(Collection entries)
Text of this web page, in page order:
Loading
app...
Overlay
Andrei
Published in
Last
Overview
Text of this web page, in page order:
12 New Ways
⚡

About this task – Give the data again in full, keeping every line as it was.

Output –
Text of this web page, in page order:
Loading
app...
Overlay
Andrei
Published in
Last
Overview
Text of this web page, in page order:
12 New Ways
⚡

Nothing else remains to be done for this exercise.